Some companies prefer to use multiple commercial laboratories to test the same sample of oil and then compare the results. This is quite common and encouraged for the utmost data accuracy. While this may not be feasible for every oil sample, it is good practice to periodically send the same sample from a critical machine to two different labs and run the same test slate just to ensure your data is trustworthy.
|25%||of lubrication professionals say they would not understand how to interpret an oil analysis report received from a commercial laboratory, based on a recent survey at MachineryLubrication.com|
Most oil analysis practitioners assume the data from their laboratory is accurate and irrefutable, but this may not always be the case. Routine checking of your lab is crucial. Fortunately, a system already exists for this practice, known as the ASTM Crosscheck Program. Although this program is voluntary, it can confirm when a lab is able to produce accurate, consistent results.
The program is based on different types of oil testing, but includes several common tests that would be performed on industrial fluids, such as viscosity, particle counting and elemental analysis. As with most programs like this, there are various subcommittees for different oil applications, such as automotive and turbines. Regardless of the oil type, the testing parameters should be consistent no matter which lab conducts the test.
The program is quite simple. Oil samples are sent to participating laboratories and tested. All the results are then gathered and analyzed to determine how accurate the labs are in achieving similar results from similar oil samples.

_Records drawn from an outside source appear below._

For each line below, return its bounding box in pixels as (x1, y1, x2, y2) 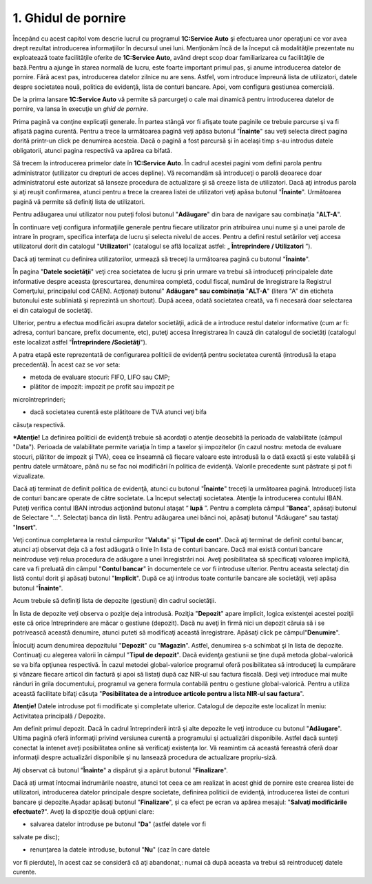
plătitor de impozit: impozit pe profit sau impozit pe (30, 382, 175, 391)
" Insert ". (12, 523, 37, 531)
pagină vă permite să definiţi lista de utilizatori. (12, 197, 145, 206)
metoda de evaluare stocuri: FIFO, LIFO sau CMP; (30, 373, 170, 382)
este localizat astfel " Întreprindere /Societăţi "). (12, 338, 147, 346)
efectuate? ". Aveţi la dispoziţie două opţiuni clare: (12, 808, 154, 816)
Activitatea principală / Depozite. (12, 712, 106, 720)
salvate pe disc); (12, 832, 60, 841)
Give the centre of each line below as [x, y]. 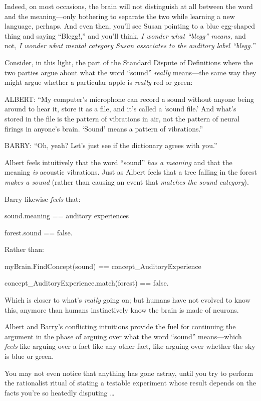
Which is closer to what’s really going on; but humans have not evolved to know [127, 300]
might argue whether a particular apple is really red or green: [99, 82]
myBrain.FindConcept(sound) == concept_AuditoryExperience [103, 266]
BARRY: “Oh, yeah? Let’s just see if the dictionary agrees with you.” [111, 145]
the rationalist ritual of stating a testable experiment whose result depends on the [130, 383]
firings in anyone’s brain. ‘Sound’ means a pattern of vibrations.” [104, 128]
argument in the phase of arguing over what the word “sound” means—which [123, 336]
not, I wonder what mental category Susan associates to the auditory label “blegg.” [130, 45]
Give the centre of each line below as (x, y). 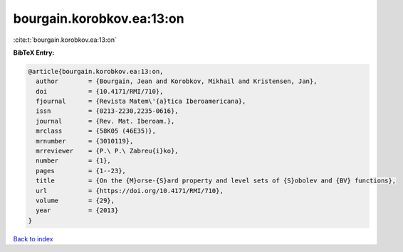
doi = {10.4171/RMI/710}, (100, 91)
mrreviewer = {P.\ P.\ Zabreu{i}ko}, (107, 151)
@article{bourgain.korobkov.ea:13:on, (96, 71)
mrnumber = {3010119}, (85, 141)
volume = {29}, (75, 201)
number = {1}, (74, 161)
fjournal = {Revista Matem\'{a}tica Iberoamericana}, (141, 102)
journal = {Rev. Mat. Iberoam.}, (105, 121)

This is important information to look for or request when using a commercial laboratory. Ask if the lab participates in the crosscheck program and if it has any other quality-control accreditations. Sometimes these questions alone are enough to shed light on a laboratory’s shortcomings.
If you plan to conduct your own crosscheck by utilizing the tracer method or employing multiple labs, make certain they all run the tests according to the same ASTM method. Even with some of the more common tests like elemental analysis, there are several ways in which they can be performed, with each producing slightly different results. To help minimize this risk, always ask or instruct the lab which ASTM standard of the test will be used. Also, be sure to select methods that can be crosschecked by either your onsite lab or another commercial laboratory.

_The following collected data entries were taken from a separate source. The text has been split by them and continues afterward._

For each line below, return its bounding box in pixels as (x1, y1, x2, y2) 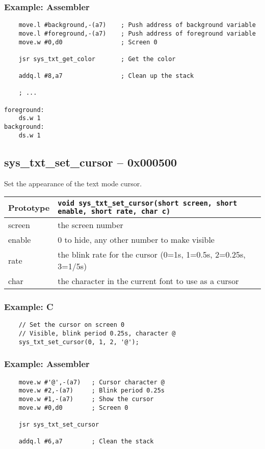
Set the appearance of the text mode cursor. (4, 178, 142, 188)
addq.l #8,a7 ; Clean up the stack (18, 72, 194, 80)
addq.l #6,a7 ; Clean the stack (18, 438, 154, 445)
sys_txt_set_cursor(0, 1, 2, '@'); (18, 338, 139, 346)
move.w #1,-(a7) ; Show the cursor (18, 395, 154, 403)
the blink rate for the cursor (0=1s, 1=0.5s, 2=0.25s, (58, 248, 246, 261)
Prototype (8, 201, 50, 213)
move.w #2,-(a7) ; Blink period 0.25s (18, 387, 165, 395)
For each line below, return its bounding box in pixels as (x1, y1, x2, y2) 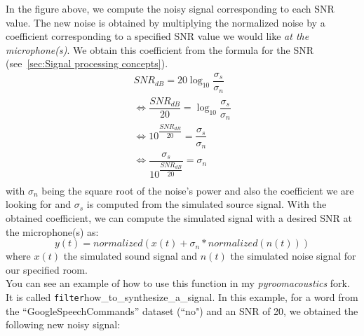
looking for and (6, 197, 72, 211)
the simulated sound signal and (63, 248, 198, 263)
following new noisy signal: (6, 317, 121, 332)
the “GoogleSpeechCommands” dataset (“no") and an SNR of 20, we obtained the (6, 303, 358, 318)
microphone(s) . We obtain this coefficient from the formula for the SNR (6, 42, 314, 57)
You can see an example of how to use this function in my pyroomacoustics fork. (6, 276, 350, 290)
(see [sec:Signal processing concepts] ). (6, 56, 168, 71)
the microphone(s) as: (6, 224, 99, 239)
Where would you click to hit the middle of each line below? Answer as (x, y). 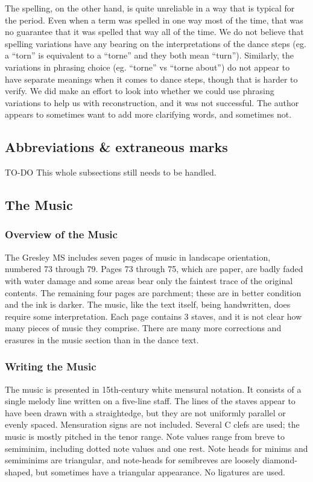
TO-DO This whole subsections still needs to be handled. (111, 172)
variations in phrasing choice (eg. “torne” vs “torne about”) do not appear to (147, 67)
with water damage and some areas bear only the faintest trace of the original (149, 280)
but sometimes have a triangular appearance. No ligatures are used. (160, 471)
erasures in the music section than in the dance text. (102, 339)
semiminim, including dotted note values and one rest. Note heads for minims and (156, 448)
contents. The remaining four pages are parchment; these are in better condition (153, 292)
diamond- (280, 460)
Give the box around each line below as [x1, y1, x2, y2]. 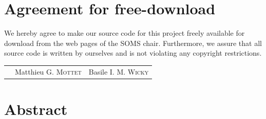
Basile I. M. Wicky [88, 66, 149, 77]
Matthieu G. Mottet [15, 66, 82, 77]
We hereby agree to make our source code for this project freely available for [4, 28, 245, 38]
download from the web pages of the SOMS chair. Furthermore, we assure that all [4, 37, 262, 48]
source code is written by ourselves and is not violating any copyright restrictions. [4, 47, 262, 58]
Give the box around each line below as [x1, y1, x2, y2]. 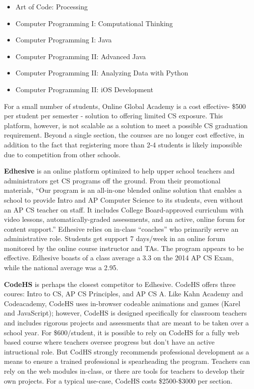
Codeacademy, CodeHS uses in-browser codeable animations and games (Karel [4, 298, 241, 308]
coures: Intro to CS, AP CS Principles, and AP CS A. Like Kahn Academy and [4, 288, 243, 299]
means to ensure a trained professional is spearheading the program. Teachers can [4, 356, 250, 366]
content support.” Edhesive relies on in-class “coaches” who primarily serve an [4, 223, 239, 234]
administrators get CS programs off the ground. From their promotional [4, 175, 221, 185]
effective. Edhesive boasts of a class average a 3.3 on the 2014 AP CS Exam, [4, 252, 234, 263]
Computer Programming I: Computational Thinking [15, 18, 173, 28]
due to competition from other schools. [4, 149, 121, 159]
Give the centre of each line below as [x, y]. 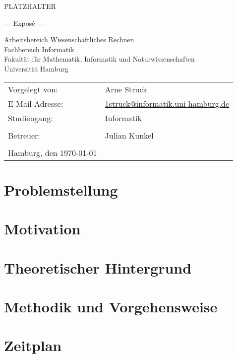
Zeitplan [33, 345]
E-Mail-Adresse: [36, 103]
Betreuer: [24, 135]
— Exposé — [24, 23]
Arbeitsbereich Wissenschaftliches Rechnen [69, 39]
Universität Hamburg [36, 68]
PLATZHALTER [30, 6]
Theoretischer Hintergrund [98, 267]
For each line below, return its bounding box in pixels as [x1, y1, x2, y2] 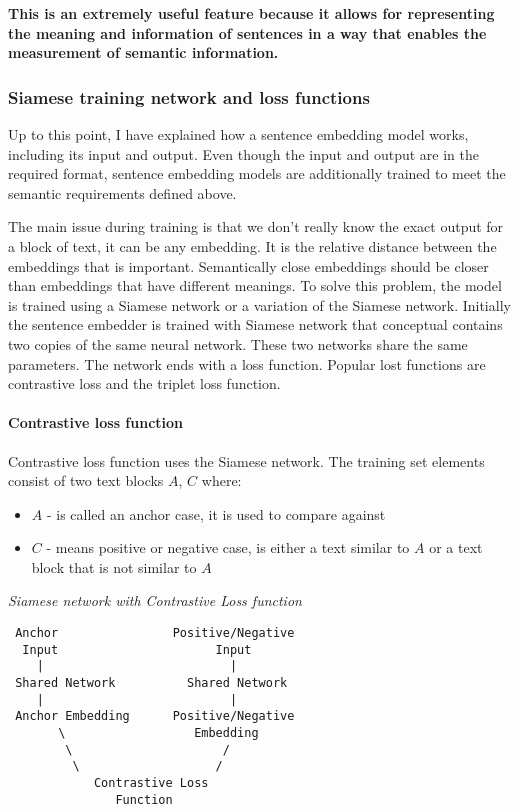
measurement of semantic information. [8, 42, 279, 63]
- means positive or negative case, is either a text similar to [46, 537, 410, 558]
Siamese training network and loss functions [8, 84, 370, 109]
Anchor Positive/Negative [15, 626, 295, 641]
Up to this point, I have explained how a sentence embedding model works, [8, 124, 469, 144]
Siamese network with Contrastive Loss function [8, 590, 302, 611]
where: [201, 470, 242, 491]
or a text [429, 537, 483, 558]
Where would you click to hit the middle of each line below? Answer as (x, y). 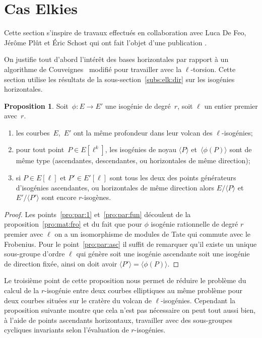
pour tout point (40, 149)
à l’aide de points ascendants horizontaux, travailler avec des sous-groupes (118, 320)
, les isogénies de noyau (141, 149)
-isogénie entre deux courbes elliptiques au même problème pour (143, 290)
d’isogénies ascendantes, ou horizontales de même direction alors (115, 187)
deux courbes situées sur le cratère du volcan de (78, 300)
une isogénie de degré (138, 106)
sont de (241, 149)
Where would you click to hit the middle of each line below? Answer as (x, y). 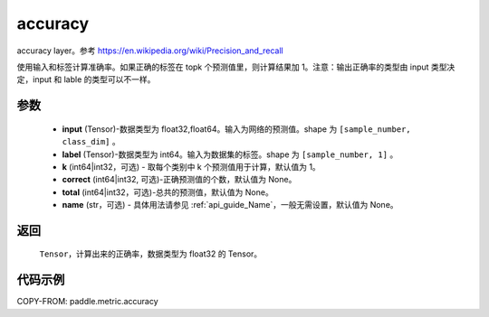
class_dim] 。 (91, 142)
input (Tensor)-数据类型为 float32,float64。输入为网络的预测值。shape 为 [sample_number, (236, 129)
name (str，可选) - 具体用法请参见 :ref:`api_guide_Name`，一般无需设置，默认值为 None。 (230, 205)
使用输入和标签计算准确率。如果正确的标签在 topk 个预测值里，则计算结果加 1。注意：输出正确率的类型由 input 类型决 (236, 67)
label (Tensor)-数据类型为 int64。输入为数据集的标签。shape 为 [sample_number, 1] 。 (230, 154)
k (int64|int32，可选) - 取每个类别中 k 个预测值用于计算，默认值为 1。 (191, 166)
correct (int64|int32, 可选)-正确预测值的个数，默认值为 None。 (179, 180)
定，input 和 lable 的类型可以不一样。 (86, 79)

If you suspect an issue with the testing, at the very least you should call the laboratory and ask for the test to be performed again. Most labs keep a small amount of each sample, commonly referred to as the retain. The retain can often be retested to confirm or potentially correct any error in the original sample. This practice is at the discretion of the laboratory, so it will require a conversation between you and your lab. This is more common among commercial laboratories and much harder for onsite labs to accommodate.
As you continue to refine your oil analysis program, keep in mind that the data from your laboratory may be incorrect. Use these recommendations and have an open conversation with your lab so you can rest easy knowing that the data you receive is as accurate as possible. And, as always, double-checking your lab is never a bad idea.